For the data below, restate word for word only the lines from the line containing "pudesse livrar o" through the line containing "força, aquele grande", both ends included.

Data items
----------------
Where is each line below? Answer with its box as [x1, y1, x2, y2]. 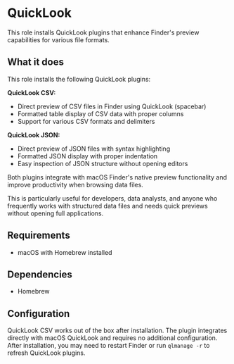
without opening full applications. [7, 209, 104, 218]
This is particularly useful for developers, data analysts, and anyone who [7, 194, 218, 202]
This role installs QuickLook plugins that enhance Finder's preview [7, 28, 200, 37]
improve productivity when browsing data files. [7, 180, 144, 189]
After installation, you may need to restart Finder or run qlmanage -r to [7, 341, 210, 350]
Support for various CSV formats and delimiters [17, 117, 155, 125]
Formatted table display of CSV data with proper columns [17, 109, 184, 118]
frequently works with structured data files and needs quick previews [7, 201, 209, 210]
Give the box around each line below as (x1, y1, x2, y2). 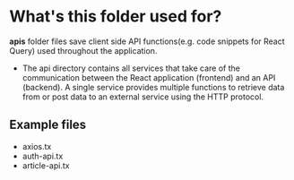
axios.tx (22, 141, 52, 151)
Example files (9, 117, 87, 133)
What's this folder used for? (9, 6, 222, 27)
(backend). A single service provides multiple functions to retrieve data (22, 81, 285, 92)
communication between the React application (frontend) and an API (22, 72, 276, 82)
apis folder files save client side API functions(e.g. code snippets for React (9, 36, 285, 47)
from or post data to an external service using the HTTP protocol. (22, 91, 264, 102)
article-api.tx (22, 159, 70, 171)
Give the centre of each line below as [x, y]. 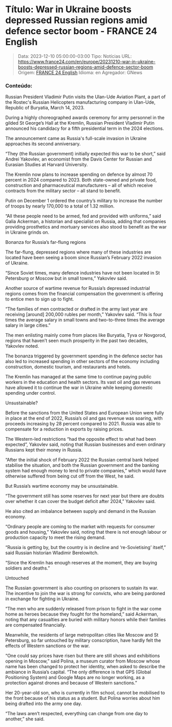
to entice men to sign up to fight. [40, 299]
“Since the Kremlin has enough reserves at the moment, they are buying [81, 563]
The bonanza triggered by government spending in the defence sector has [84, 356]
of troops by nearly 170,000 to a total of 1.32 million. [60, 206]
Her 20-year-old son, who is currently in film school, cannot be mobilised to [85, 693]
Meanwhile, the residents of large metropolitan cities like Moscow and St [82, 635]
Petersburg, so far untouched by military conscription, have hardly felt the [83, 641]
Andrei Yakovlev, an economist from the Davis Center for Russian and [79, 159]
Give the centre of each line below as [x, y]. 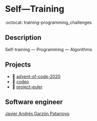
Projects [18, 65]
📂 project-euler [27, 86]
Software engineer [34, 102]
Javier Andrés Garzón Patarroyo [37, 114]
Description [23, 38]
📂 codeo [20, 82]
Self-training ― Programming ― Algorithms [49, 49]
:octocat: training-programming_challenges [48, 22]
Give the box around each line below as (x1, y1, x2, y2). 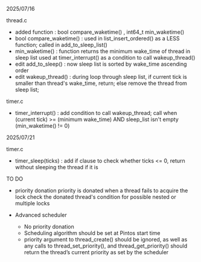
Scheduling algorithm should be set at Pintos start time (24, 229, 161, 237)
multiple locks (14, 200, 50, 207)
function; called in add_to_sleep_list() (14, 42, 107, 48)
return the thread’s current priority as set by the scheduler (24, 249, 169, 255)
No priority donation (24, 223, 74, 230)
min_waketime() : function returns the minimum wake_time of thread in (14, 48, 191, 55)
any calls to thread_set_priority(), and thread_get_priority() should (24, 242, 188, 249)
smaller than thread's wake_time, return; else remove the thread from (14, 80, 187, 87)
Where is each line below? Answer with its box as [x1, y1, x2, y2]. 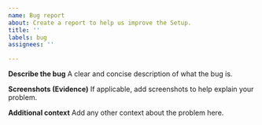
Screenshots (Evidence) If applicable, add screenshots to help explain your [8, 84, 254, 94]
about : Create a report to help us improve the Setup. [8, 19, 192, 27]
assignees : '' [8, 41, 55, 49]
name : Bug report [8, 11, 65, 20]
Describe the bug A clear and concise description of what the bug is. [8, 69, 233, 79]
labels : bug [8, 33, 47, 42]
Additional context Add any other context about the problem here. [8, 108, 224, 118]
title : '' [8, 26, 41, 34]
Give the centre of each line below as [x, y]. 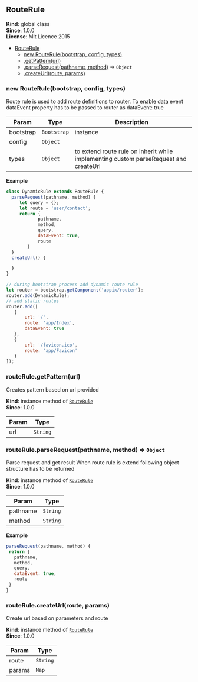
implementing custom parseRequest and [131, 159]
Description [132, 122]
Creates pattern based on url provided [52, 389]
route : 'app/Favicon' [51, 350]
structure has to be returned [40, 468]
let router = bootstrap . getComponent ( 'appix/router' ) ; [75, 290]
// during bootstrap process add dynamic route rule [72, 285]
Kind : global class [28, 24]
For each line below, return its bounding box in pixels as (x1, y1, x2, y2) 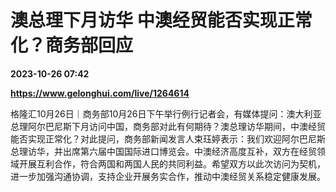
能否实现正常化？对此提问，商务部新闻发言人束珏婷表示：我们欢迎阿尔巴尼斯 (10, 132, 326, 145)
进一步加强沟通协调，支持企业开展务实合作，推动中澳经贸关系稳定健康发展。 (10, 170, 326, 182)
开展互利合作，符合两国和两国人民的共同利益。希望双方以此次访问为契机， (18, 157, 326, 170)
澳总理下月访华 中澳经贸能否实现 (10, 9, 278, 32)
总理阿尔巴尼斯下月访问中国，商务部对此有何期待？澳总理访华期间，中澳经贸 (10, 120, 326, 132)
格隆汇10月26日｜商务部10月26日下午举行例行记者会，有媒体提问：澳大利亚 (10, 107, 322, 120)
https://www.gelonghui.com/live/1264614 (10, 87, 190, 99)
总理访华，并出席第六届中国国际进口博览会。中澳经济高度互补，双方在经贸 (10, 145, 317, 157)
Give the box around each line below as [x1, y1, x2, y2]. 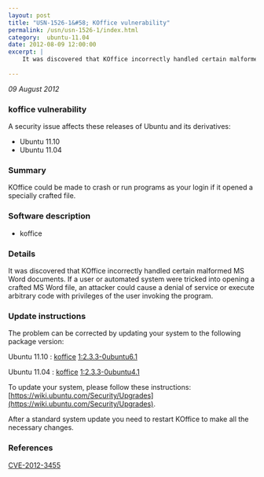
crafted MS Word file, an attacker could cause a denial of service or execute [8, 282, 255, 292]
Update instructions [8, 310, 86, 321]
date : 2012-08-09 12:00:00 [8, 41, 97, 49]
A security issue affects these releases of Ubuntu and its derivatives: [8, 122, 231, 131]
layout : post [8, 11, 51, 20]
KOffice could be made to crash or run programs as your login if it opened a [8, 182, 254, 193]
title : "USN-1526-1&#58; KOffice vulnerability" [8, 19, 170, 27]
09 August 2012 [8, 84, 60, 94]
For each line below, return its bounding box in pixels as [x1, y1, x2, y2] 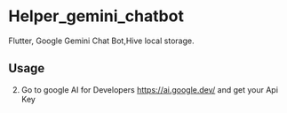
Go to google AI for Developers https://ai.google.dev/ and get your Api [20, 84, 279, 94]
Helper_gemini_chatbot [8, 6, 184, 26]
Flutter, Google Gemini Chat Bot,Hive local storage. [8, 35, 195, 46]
----------------
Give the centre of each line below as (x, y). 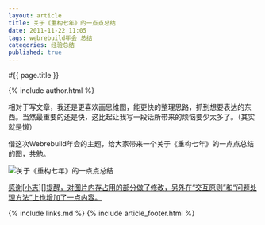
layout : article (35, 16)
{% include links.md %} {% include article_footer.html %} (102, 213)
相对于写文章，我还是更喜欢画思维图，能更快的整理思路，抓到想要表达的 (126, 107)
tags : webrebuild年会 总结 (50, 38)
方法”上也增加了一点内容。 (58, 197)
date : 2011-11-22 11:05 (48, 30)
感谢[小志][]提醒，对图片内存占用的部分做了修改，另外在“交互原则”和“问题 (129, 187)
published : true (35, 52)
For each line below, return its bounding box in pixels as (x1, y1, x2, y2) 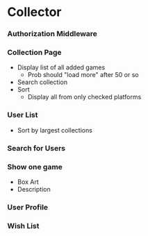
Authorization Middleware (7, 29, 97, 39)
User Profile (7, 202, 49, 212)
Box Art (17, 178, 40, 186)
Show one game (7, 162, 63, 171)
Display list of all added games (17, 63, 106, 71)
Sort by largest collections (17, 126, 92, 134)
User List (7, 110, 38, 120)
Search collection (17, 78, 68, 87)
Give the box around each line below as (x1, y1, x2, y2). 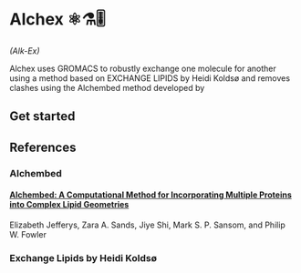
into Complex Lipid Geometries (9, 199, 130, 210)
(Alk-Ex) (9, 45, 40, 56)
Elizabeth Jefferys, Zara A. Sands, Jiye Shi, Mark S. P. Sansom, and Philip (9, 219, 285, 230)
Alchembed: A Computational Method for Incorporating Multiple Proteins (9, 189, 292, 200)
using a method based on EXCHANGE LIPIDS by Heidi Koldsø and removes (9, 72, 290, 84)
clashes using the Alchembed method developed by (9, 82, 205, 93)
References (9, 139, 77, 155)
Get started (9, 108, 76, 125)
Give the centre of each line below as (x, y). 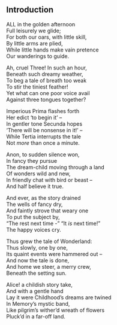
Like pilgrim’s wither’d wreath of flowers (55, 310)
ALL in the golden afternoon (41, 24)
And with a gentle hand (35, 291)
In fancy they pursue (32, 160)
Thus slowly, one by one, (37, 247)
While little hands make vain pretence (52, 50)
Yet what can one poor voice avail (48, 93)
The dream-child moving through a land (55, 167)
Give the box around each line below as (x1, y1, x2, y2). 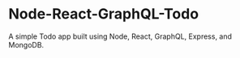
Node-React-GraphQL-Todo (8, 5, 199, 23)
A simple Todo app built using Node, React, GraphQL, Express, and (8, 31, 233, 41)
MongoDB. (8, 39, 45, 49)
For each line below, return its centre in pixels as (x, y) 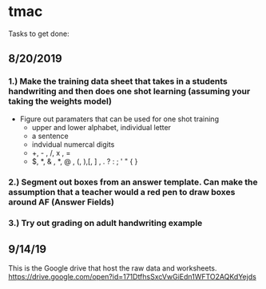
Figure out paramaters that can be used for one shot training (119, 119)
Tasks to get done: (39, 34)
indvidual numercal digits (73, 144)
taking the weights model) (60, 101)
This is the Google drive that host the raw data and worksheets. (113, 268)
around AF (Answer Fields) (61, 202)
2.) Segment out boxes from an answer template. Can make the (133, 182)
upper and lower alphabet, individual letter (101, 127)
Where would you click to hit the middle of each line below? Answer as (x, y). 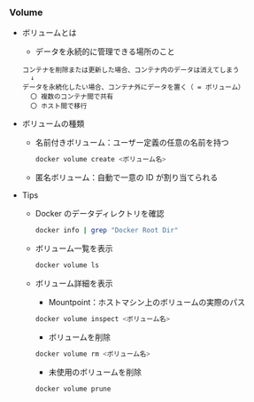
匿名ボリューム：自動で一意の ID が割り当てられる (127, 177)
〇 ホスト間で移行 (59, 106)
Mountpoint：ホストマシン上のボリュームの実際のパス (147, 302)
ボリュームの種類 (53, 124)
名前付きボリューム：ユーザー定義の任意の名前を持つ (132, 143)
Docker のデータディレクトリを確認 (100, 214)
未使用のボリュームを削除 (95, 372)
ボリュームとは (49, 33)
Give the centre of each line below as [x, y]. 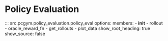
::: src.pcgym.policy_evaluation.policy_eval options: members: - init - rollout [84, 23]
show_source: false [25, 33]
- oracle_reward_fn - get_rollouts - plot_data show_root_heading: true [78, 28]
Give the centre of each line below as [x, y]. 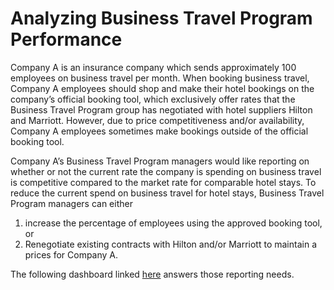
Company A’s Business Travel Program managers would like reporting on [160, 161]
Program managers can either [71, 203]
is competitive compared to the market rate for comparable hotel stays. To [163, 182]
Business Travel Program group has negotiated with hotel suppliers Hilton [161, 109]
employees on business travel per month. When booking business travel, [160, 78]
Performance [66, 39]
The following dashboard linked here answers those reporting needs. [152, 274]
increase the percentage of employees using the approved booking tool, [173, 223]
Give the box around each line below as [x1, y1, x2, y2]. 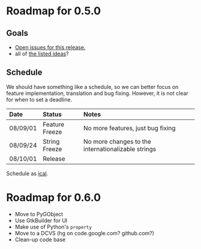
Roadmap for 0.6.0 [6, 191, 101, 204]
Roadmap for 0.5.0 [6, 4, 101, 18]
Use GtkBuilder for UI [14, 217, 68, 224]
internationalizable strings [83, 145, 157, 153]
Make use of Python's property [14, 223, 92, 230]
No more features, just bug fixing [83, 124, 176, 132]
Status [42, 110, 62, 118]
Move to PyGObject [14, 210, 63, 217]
----------------
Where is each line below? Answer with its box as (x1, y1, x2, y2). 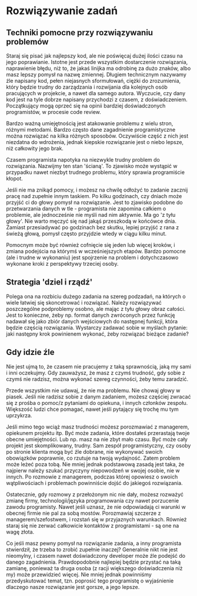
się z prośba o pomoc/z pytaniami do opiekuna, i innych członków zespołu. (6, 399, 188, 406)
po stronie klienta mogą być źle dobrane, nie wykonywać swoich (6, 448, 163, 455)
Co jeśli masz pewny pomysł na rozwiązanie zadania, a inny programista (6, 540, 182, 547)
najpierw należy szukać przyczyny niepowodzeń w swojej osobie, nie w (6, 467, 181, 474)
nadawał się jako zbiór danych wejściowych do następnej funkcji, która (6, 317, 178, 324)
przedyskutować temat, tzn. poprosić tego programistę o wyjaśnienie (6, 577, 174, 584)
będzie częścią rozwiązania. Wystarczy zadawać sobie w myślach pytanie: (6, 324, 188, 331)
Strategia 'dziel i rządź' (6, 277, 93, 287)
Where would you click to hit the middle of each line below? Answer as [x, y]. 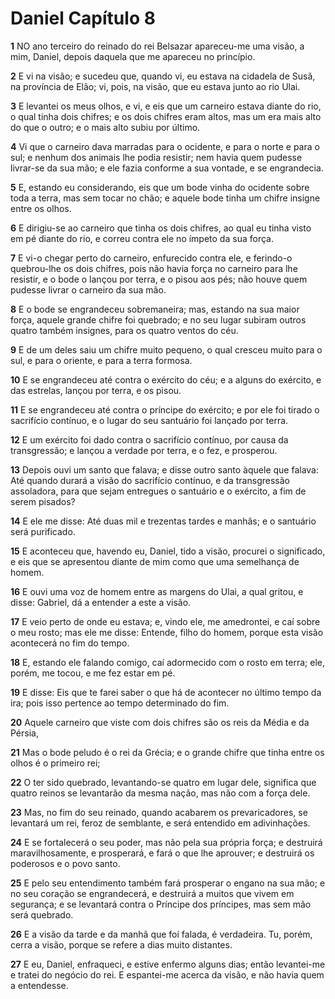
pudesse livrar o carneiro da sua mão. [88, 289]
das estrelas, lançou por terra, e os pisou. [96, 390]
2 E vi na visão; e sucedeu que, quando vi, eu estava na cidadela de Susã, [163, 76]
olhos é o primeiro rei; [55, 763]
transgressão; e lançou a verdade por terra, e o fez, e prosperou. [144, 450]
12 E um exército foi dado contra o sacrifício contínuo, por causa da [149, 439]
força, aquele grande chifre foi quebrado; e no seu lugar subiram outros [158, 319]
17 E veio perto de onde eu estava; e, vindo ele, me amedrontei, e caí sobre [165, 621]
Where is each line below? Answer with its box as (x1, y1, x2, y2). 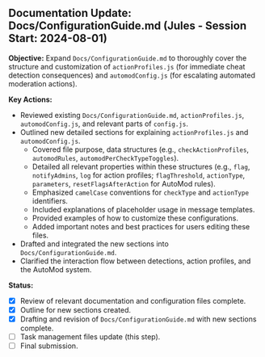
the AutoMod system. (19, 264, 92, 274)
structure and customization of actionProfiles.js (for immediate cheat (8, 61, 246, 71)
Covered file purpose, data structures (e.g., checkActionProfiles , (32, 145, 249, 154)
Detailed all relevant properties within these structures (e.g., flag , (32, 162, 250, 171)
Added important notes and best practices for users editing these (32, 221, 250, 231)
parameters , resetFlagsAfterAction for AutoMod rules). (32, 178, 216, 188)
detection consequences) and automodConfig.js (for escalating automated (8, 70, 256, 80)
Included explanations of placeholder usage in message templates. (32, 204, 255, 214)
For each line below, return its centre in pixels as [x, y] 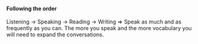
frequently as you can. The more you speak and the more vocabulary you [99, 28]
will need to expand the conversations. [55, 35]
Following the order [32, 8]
----------------
Output below
pudesse livrar o carneiro da sua mão. [88, 289]
das estrelas, lançou por terra, e os pisou. [96, 390]
2 E vi na visão; e sucedeu que, quando vi, eu estava na cidadela de Susã, [163, 76]
olhos é o primeiro rei; [55, 763]
transgressão; e lançou a verdade por terra, e o fez, e prosperou. [144, 450]
12 E um exército foi dado contra o sacrifício contínuo, por causa da [149, 439]
força, aquele grande chifre foi quebrado; e no seu lugar subiram outros [158, 319]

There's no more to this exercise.